Clinical Reflections
My relationship with my preceptor is largely amazing. During the time I have worked with her, we have developed good working relations. In addition to offering me tips on how to further enhance my performance, she has been particularly instrumental towards ensuring that I familiarize myself with various diagnoses and drug actions.
I could say that at present, I am fulfilling my clinical goals. This is more so the case given that over time, I have been able to closely interact with numerous patients, perform intake interviews, and conduct physical examinations. There are, however, many opportunities for further improvement.
Most of my interactions with patients are pleasant and engaging. This is more so the case given that the majority of those I interact with are largely healthy persons who have no debilitating conditions. It should also be noted that staff is in this case friendly and supportive.

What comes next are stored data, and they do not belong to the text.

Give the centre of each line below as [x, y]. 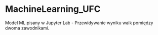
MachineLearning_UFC [53, 9]
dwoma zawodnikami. [27, 28]
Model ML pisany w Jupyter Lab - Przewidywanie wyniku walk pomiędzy [79, 23]
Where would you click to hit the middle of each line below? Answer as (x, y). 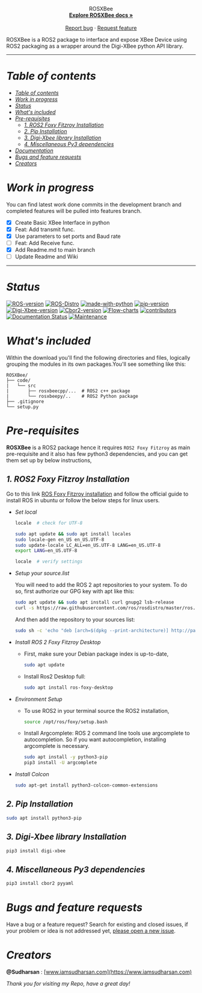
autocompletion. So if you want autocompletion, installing (95, 739)
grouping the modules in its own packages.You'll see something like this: (96, 364)
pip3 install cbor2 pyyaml (40, 884)
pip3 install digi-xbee (36, 851)
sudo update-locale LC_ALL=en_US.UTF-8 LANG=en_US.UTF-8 (88, 545)
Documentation (34, 150)
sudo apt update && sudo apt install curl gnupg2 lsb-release (94, 602)
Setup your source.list (42, 573)
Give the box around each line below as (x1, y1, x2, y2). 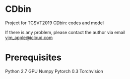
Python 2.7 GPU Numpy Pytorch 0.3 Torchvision (5, 68, 103, 74)
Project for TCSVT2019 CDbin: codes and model (5, 20, 104, 26)
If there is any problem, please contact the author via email (5, 29, 126, 35)
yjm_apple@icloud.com (5, 35, 53, 40)
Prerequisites (5, 52, 62, 63)
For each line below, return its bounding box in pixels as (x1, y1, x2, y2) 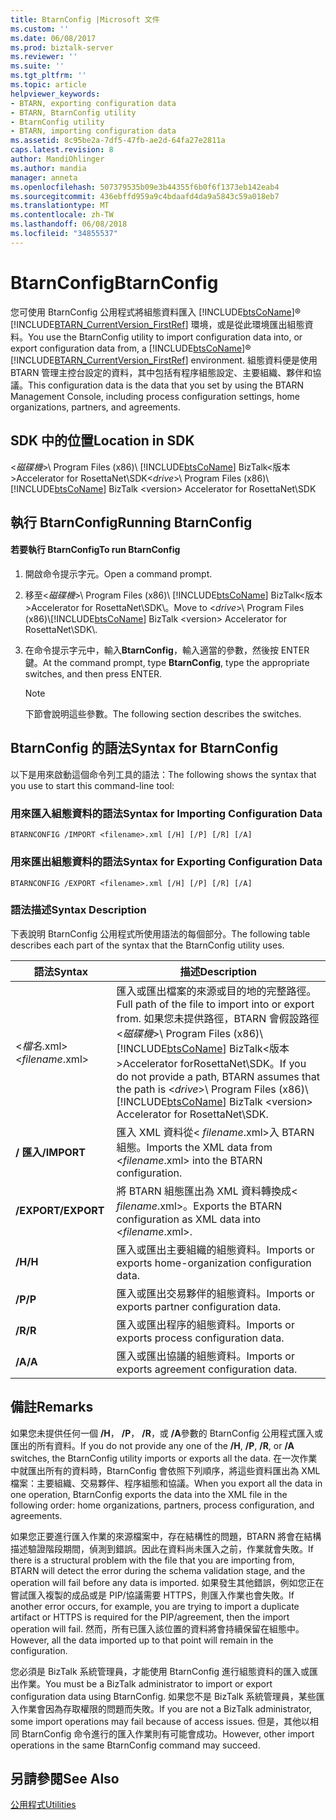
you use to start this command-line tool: (10, 779, 175, 791)
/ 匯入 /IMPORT (15, 1145, 87, 1159)
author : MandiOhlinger (10, 154, 105, 164)
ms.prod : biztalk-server (10, 42, 114, 53)
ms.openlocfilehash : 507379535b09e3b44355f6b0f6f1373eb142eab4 (10, 182, 280, 192)
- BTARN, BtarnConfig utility (10, 107, 137, 118)
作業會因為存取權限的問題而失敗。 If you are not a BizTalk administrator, (18, 1702, 312, 1715)
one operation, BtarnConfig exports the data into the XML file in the (10, 1488, 288, 1500)
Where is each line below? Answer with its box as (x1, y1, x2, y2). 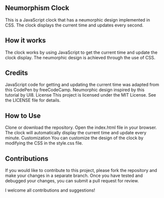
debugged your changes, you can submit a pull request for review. (5, 178, 139, 184)
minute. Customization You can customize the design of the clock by (5, 135, 143, 141)
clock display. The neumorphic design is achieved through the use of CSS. (5, 54, 156, 60)
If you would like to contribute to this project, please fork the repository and (5, 168, 158, 173)
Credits (5, 69, 28, 77)
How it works (5, 36, 46, 45)
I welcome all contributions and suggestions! (5, 187, 95, 193)
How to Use (5, 111, 41, 120)
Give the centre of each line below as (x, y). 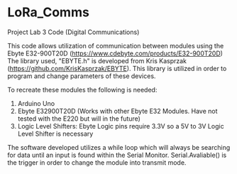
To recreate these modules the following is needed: (82, 89)
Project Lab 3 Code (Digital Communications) (73, 32)
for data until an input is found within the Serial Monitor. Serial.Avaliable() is (117, 155)
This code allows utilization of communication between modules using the (116, 45)
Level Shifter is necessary (55, 134)
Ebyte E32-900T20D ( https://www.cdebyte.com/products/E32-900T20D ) (115, 53)
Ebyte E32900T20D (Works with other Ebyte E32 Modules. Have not (117, 111)
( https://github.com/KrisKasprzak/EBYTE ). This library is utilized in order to (117, 68)
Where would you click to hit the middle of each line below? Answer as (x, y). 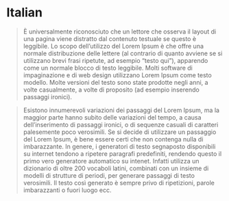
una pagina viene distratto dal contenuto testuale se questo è (110, 38)
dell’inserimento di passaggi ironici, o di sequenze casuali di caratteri (121, 124)
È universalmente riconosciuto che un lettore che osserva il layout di (120, 31)
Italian (24, 13)
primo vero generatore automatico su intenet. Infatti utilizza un (111, 161)
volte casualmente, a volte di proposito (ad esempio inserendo (111, 90)
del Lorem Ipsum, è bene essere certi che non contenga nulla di (113, 139)
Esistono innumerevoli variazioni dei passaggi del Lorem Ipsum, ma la (121, 110)
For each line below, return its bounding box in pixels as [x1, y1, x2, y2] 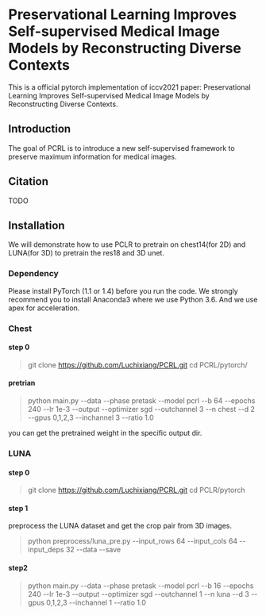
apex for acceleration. [8, 303, 80, 313]
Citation [8, 175, 49, 188]
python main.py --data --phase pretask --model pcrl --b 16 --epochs [27, 581, 254, 590]
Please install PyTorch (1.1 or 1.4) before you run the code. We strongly [8, 286, 238, 295]
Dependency [8, 268, 60, 279]
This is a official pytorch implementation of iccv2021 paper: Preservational [8, 82, 252, 92]
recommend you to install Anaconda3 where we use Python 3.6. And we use [8, 294, 258, 304]
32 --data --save [65, 545, 121, 555]

Certainly, my preceptor fulfills all my expectations with regard to the qualities and characteristics of an ideal clinical preceptor. In addition to being supportive, she is also approachable, and practical. To illustrate her supportive and practical nature, there was a time I took too much time with a patient during the intake/interview. The patient was in this case overly detail-oriented, and I found myself unable to interrupt her so as to bring the interview back on course. My preceptor encouraged me to concurrently run both the physical examination and a review of the system – effectively speeding up this particular intake process.

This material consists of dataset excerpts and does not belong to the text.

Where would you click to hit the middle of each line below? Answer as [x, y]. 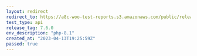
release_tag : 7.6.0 [30, 28]
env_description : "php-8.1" [40, 33]
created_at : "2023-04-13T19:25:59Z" [51, 38]
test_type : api [25, 22]
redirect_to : [22, 17]
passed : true [22, 44]
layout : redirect [27, 11]
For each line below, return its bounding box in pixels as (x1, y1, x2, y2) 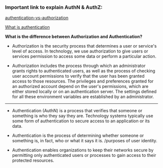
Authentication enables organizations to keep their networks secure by (12, 147, 154, 153)
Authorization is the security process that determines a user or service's (12, 43, 157, 49)
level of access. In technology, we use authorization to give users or (12, 48, 148, 54)
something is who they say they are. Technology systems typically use (12, 113, 154, 119)
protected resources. (12, 157, 54, 164)
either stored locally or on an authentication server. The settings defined (12, 89, 157, 95)
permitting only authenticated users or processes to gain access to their (12, 152, 156, 158)
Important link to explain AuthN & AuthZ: (5, 4, 103, 11)
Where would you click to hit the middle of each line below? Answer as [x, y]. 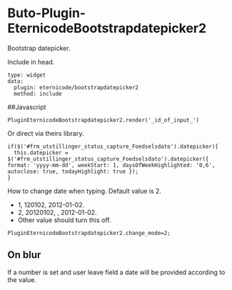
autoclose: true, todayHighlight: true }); [73, 171]
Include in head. [31, 61]
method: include [38, 94]
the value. [22, 279]
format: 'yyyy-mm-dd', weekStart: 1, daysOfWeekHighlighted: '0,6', [111, 165]
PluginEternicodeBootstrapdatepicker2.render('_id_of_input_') [104, 120]
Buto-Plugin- [47, 13]
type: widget [27, 75]
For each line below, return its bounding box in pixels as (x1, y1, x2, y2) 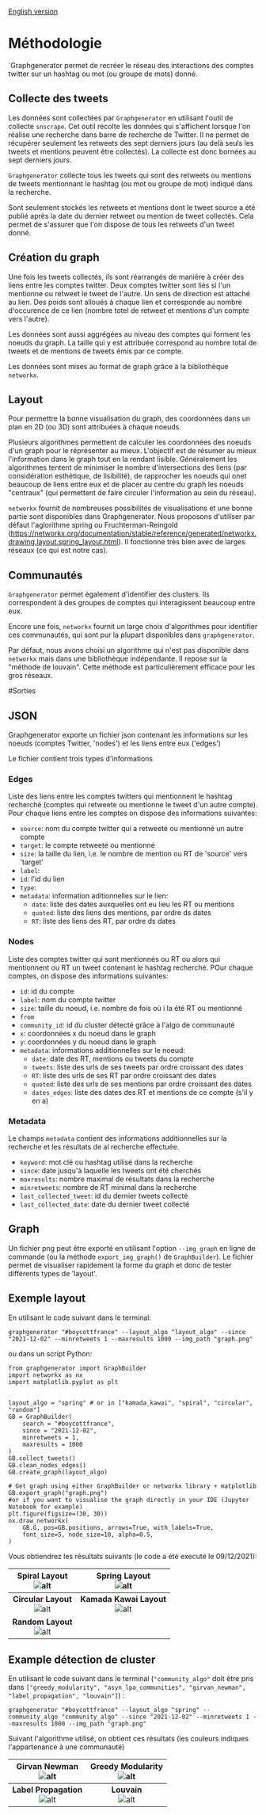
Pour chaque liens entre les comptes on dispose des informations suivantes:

There are a number of factors that, from time to time, presented a barrier to my role as NP. One of the more prominent ones is my inability to bring patients back on course once they deviated from the substance of the interview. As long as a person is talking, I find it hard (and rude) to interject even when it is clear that the interview has deviated from its course. This routinely eats into the time of other assigned activities.
Some of my strengths include the ability to make the patient feel at ease and thereby establish good rapport. Time management during interviews, on the other hand, remains one of my greatest weaknesses. I intend to rein in this weakness by practicing appropriate interjection techniques that would not offend a patient when used to get the interview back on course.